Siauw pernah menjabat sebagai Pemimpin Redaksi di Matahari pada 1941. Sayang pada tahun 1942 mesti ditutup Jepang karena dipandang bersuara lantang soal imperialisme.
Lepas itu, ia mengganggur dan membuka toko sembako bernama 'Tjwan An'. Namun buaya kapasan ini, gerah dan ingin bersuara kembali, Siauw lantas menyerahkan pengelolaan toko ke keluarganya.
Dan Siauw pun kembali aktif berorganisasi. Ia menjadi Angkatan Muda Tionghoa (AMT) dan Palang Biru yang keberadaannya dijamin sekaligus diawasi oleh Jepang.
Tentu membuat Siauw dianggap melemah dan berkawan dengan Jepang. Padahal langkah tadi merupakan taktik demi meraup informasi soal Jepang sebanyak-banyaknya.
Pada 1945, ia masuk ke Partai Sosialis Indonesia dan menjadi Badan Pekerja Komite Nasional Indonesia Pusat (KNIP). Selama berkecimpung di situ, ia dilirik oleh Soekarno dan Sutan Sjahrir.
Dan di tahun 1947, Siauw diangkat sebagai Menteri Urusan Minoritas dalam Kabinet Syarifuddin. Bisa dibilang Siauw adalah sosok menteri yang sederhana.
Kesederhanaan Siauw yang kentara adalah saat pindahnya ibu kota dari Jakarta ke Yogyakarta pada 2 Januari 1946. Ketika itu, tak ada satu pun rumah bagi para menteri yang berdomisili diluar Yogyakarta.
Sehingga mereka diberi tempat tinggal di Hotel Merdeka.

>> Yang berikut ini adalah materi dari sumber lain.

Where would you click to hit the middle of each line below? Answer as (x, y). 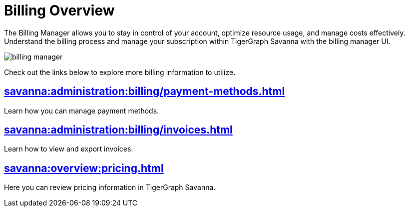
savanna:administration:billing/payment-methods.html (145, 91)
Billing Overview (59, 10)
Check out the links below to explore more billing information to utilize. (120, 72)
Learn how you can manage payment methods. (82, 110)
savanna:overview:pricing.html (84, 168)
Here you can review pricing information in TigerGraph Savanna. (110, 187)
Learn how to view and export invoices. (69, 149)
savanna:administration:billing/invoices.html (118, 130)
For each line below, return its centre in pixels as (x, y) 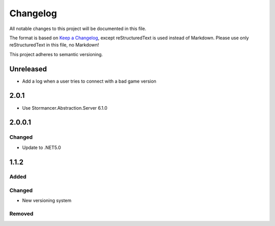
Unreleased (28, 69)
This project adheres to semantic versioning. (56, 54)
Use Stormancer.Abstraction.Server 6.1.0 (65, 108)
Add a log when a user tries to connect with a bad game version (89, 81)
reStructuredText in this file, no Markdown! (54, 45)
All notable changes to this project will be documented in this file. (78, 29)
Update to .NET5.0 (42, 147)
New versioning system (47, 200)
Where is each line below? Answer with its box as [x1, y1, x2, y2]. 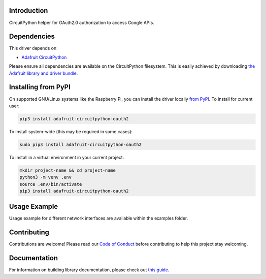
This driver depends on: [9, 45, 58, 51]
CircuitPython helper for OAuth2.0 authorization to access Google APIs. [9, 20, 155, 26]
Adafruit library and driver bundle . [9, 70, 78, 76]
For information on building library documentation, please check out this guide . [9, 267, 169, 273]
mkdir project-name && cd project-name [19, 167, 116, 173]
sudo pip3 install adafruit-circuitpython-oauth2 [19, 141, 142, 147]
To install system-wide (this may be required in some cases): [9, 128, 133, 135]
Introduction [9, 6, 48, 15]
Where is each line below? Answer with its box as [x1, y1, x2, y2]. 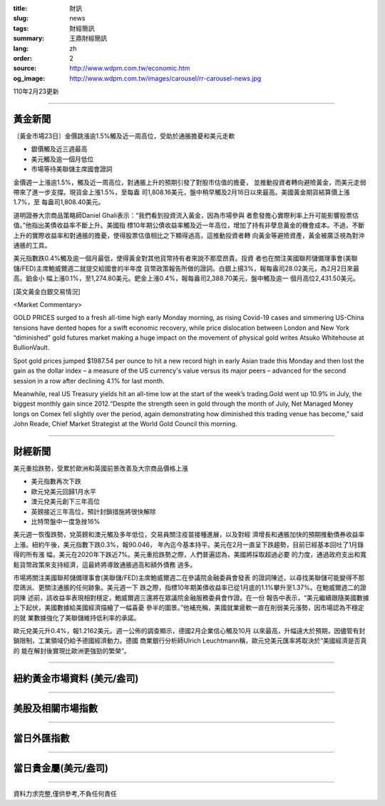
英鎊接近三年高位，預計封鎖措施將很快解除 [31, 507, 156, 515]
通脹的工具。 [13, 241, 51, 249]
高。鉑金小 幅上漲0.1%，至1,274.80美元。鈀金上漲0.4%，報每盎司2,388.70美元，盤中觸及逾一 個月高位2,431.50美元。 [13, 274, 360, 283]
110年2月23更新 [13, 87, 59, 96]
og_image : [13, 74, 46, 82]
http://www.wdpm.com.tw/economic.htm [69, 64, 190, 73]
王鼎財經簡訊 [69, 34, 107, 43]
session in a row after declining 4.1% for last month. [13, 376, 165, 385]
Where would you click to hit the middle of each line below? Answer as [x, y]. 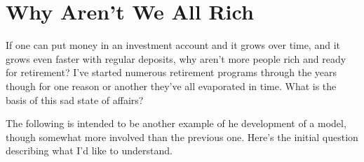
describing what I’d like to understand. [89, 150]
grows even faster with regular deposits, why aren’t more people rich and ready [176, 58]
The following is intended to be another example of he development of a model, [176, 123]
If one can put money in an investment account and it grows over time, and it [173, 45]
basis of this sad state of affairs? [75, 100]
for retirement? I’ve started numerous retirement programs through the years [171, 72]
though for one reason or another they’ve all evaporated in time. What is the [171, 86]
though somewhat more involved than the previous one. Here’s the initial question [182, 137]
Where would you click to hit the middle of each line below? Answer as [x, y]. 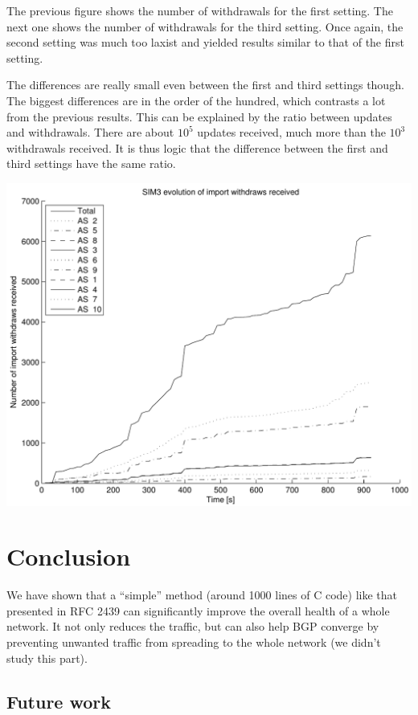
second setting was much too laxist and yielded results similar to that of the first [205, 42]
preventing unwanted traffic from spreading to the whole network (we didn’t [194, 642]
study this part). [47, 658]
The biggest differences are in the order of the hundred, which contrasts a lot [196, 100]
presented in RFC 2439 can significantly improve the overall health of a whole [198, 610]
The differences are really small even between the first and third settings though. [205, 85]
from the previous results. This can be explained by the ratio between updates [199, 116]
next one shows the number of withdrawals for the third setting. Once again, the [205, 26]
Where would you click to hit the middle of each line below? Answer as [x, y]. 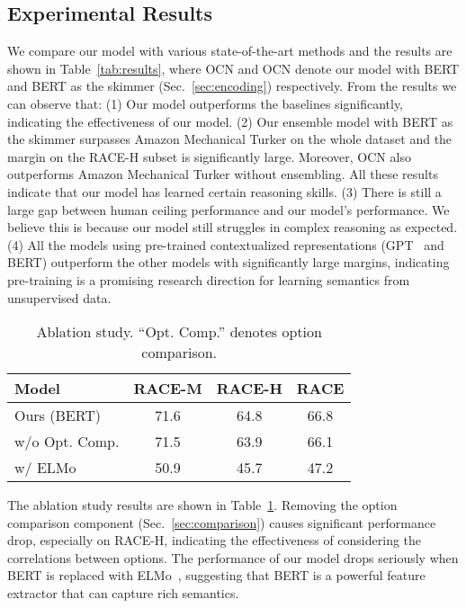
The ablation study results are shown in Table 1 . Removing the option [202, 505]
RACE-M [168, 389]
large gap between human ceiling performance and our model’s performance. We [229, 209]
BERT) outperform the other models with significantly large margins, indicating [229, 262]
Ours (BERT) [58, 416]
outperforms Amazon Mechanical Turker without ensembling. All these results [223, 174]
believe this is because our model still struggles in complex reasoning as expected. [233, 227]
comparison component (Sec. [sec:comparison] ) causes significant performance [222, 522]
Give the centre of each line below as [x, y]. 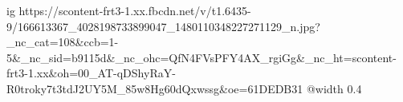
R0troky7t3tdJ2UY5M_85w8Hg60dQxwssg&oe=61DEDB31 [155, 88]
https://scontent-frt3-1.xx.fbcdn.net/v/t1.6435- [135, 10]
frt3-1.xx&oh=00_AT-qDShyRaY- [91, 73]
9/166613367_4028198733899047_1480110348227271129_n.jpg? [163, 26]
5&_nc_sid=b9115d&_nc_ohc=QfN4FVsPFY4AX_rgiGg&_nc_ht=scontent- [201, 57]
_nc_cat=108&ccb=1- [63, 42]
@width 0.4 [334, 88]
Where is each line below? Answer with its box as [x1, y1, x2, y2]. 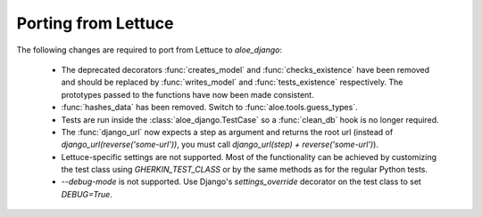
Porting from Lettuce [16, 13, 174, 33]
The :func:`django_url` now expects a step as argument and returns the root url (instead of [61, 126, 394, 137]
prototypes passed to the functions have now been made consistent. [61, 89, 314, 100]
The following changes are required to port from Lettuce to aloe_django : [16, 44, 283, 55]
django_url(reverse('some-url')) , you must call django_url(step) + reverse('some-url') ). [61, 139, 379, 150]
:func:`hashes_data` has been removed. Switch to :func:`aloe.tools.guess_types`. [61, 102, 358, 113]
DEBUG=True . [61, 189, 113, 199]
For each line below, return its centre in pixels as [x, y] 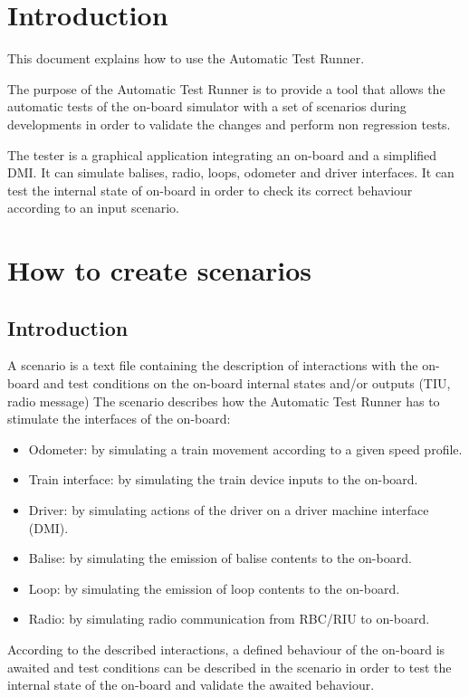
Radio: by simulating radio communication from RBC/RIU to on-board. [229, 619]
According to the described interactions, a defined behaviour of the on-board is [226, 649]
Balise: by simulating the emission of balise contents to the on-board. [220, 558]
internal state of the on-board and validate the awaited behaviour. [191, 685]
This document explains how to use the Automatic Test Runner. [186, 58]
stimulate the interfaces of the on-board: [119, 419]
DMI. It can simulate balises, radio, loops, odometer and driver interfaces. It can [231, 172]
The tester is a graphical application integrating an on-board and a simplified [222, 154]
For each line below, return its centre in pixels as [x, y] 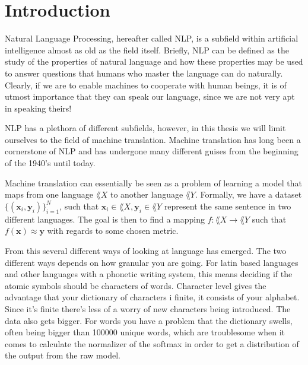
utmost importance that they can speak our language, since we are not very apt [150, 96]
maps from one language [49, 194]
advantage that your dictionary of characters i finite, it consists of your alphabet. [152, 297]
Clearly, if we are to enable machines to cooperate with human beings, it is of [146, 85]
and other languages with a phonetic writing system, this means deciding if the [149, 274]
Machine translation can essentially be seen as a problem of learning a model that [153, 182]
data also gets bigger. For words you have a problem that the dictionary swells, [149, 320]
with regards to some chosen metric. [113, 231]
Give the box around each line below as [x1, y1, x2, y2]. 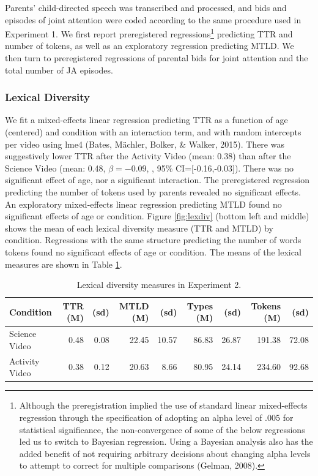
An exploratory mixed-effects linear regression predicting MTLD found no [5, 197, 282, 210]
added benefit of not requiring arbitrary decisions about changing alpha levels [19, 447, 311, 459]
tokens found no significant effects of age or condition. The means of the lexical [5, 245, 301, 258]
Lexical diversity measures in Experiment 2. [76, 278, 242, 291]
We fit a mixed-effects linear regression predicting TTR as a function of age [5, 113, 288, 126]
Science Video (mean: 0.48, [5, 161, 106, 174]
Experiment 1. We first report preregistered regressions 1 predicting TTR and [5, 26, 293, 40]
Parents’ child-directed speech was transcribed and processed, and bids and [5, 1, 287, 13]
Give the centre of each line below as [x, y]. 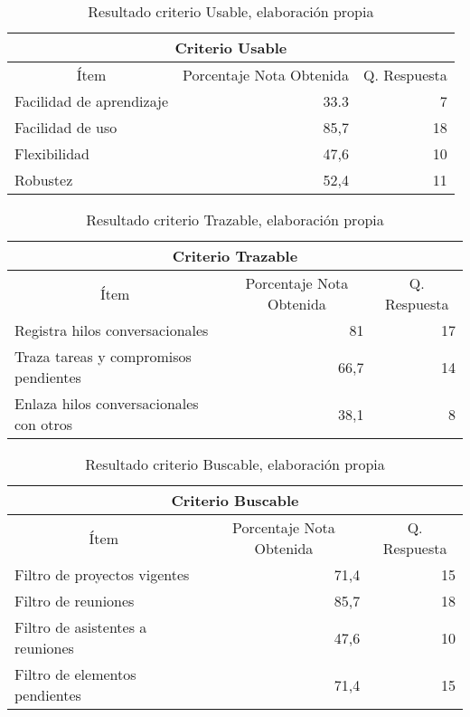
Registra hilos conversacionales [112, 330]
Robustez [44, 180]
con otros [44, 424]
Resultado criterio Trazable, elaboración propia [235, 220]
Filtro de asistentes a [81, 627]
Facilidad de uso [66, 127]
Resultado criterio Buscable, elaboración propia [235, 464]
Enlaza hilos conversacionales [107, 403]
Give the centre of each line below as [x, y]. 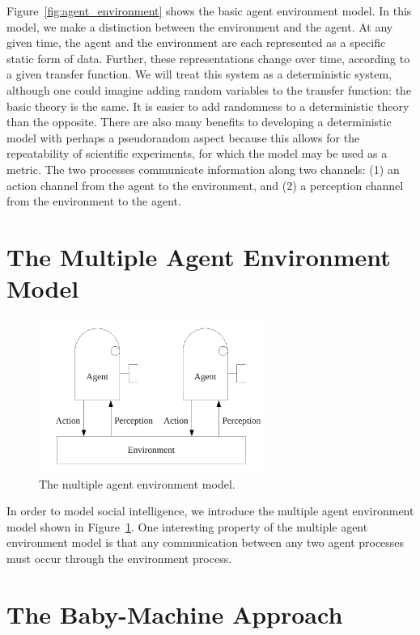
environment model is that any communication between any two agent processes [206, 542]
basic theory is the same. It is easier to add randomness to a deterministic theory [208, 106]
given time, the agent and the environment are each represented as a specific [196, 42]
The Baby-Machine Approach [175, 614]
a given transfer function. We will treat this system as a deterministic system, [199, 74]
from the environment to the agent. [94, 201]
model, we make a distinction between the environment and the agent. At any [200, 26]
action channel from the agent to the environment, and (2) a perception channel [205, 185]
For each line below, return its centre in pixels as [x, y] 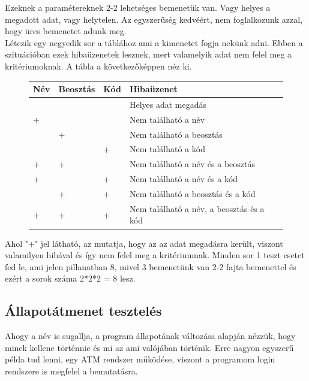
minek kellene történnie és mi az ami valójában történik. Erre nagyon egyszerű [149, 347]
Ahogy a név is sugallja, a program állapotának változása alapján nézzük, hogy [150, 336]
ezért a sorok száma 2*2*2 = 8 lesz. [70, 278]
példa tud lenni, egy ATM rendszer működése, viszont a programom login [140, 359]
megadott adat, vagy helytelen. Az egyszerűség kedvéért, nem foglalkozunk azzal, [154, 19]
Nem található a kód [167, 149]
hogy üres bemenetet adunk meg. [66, 31]
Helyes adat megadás [168, 104]
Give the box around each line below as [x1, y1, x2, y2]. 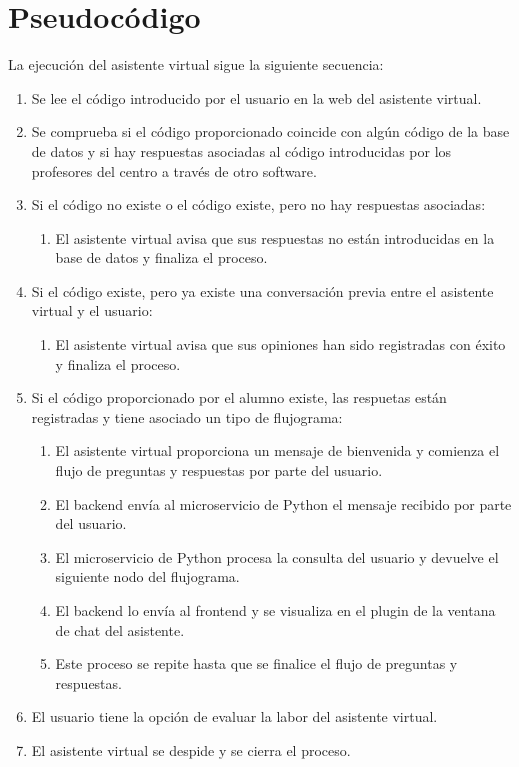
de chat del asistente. [55, 619, 185, 640]
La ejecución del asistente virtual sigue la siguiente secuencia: [8, 54, 384, 75]
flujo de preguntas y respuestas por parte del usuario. [55, 460, 383, 481]
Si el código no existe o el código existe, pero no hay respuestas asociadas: [31, 194, 486, 215]
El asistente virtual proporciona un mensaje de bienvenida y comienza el [55, 440, 500, 461]
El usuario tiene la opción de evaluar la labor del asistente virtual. [31, 706, 438, 727]
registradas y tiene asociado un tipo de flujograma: [31, 406, 343, 427]
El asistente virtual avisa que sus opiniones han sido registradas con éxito [55, 334, 506, 355]
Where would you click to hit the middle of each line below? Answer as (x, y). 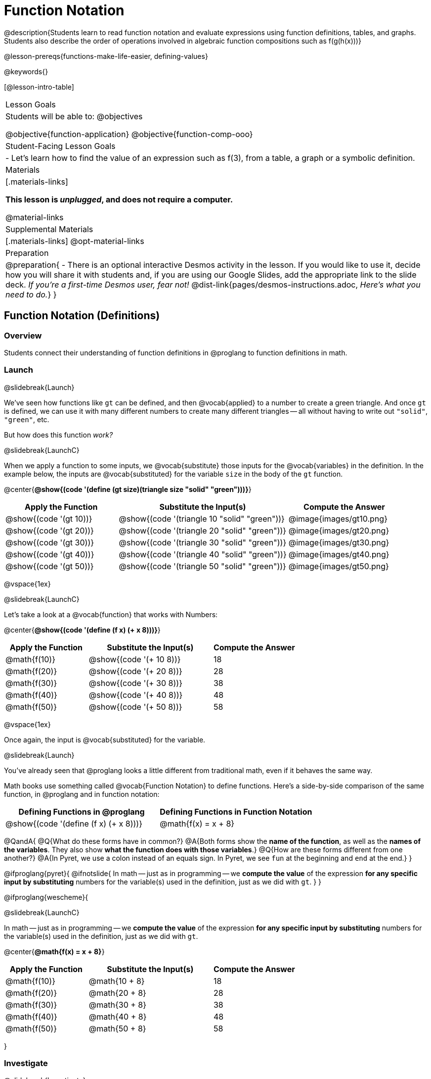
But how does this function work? (59, 435)
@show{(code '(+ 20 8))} (135, 671)
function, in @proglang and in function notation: (82, 794)
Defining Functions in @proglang (82, 811)
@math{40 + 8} (118, 1016)
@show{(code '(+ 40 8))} (136, 695)
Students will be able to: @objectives (74, 116)
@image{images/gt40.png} (339, 554)
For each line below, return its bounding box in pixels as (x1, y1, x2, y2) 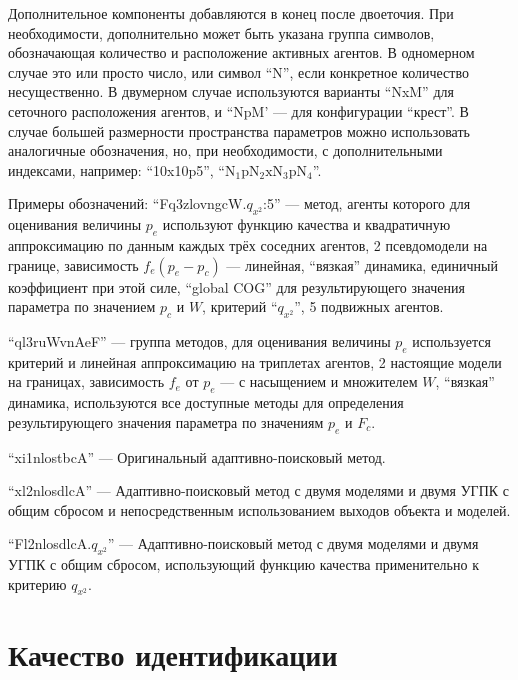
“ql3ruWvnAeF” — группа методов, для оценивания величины (8, 330, 391, 351)
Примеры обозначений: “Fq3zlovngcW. (8, 193, 247, 214)
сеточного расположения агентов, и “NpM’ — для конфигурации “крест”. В (8, 100, 469, 121)
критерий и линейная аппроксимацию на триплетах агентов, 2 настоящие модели (8, 351, 502, 372)
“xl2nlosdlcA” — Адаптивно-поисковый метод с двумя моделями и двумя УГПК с (8, 480, 510, 501)
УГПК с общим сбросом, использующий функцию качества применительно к (8, 554, 479, 575)
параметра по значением (8, 296, 156, 317)
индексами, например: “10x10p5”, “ (8, 159, 225, 180)
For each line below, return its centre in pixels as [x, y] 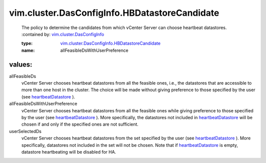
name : [28, 50]
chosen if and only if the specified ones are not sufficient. [80, 124]
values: [21, 64]
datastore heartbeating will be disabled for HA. [69, 152]
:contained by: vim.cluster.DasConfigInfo [63, 34]
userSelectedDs [25, 131]
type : [27, 43]
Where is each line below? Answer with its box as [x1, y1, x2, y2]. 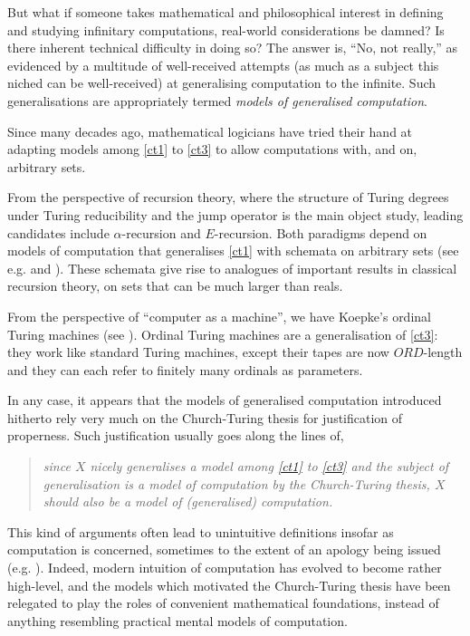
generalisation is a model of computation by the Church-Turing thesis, [43, 474, 430, 493]
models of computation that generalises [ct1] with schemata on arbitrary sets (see [7, 241, 459, 260]
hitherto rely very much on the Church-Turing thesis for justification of [7, 408, 403, 427]
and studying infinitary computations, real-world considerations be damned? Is [7, 20, 445, 39]
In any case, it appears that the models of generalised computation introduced [7, 390, 442, 410]
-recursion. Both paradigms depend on [214, 223, 427, 242]
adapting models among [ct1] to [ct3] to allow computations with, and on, [7, 140, 417, 159]
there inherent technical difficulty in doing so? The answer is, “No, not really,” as [7, 38, 458, 57]
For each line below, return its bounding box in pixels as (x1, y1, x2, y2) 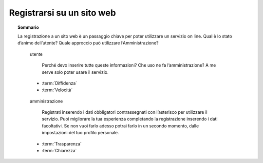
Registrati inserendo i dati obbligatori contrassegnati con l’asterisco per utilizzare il (42, 109, 207, 115)
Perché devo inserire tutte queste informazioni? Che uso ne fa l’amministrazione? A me (42, 62, 216, 68)
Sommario (18, 24, 39, 30)
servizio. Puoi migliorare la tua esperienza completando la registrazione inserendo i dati (42, 116, 218, 122)
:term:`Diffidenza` (42, 80, 77, 86)
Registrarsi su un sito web (9, 7, 116, 18)
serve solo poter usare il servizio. (42, 69, 109, 75)
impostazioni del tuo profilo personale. (42, 130, 119, 136)
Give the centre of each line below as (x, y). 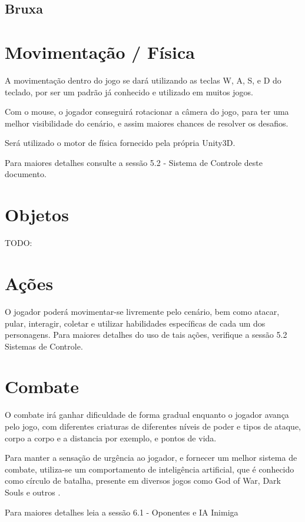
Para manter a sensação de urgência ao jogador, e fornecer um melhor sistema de (151, 458)
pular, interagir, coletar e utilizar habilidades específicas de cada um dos (135, 323)
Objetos (37, 215)
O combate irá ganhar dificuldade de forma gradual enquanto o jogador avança (147, 415)
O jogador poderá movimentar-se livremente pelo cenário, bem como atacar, (142, 311)
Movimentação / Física (100, 51)
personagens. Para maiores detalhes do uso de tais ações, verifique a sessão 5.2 (146, 335)
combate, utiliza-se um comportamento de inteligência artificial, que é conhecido (150, 469)
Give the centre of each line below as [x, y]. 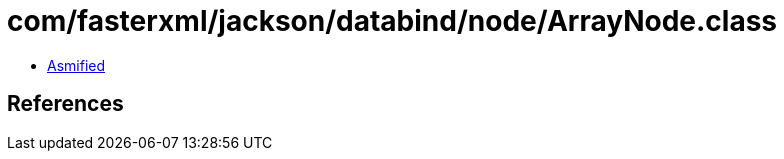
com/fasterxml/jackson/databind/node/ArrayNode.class [392, 21]
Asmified [76, 65]
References [65, 104]
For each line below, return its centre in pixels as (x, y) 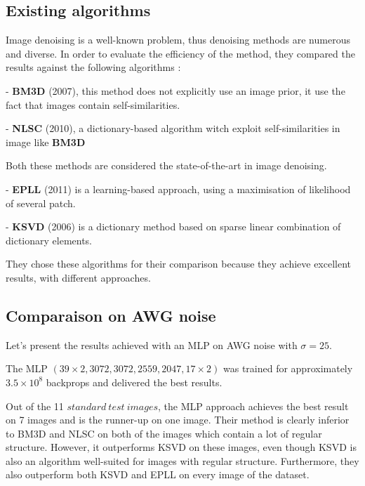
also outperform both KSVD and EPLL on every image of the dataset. (158, 474)
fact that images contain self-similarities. (93, 104)
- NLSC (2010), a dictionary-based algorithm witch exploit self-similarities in (173, 128)
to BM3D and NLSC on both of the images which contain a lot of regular (164, 433)
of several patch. (41, 203)
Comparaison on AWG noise (111, 315)
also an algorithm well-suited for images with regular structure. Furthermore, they (182, 460)
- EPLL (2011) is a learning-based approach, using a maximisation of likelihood (178, 189)

Alih-alih menerimanya, Siauw malah memilih tinggal di Gedung Kementerian Negara di Jalan Djetis.
Katanya demi menghemat keuangan negara. Kisah lainnya adalah saat Siauw tidak langsung mendapat mobil dinas.
Ia malah naik andong dari Gedung Kementerian Negara menuju Istana Yogyakarta. Lantaran andong tak boleh memasuki istana, ia melanjutkannya dengan jalan kaki.
Tahun 1951, Siauw menerbitkan Soeara Rakjat yang kemudian berganti nama jadi Harian Rakjat. Akan tetapi surat kabar itu, dijual dua tahun setelahnya karena dianggap dekat dengan komunis.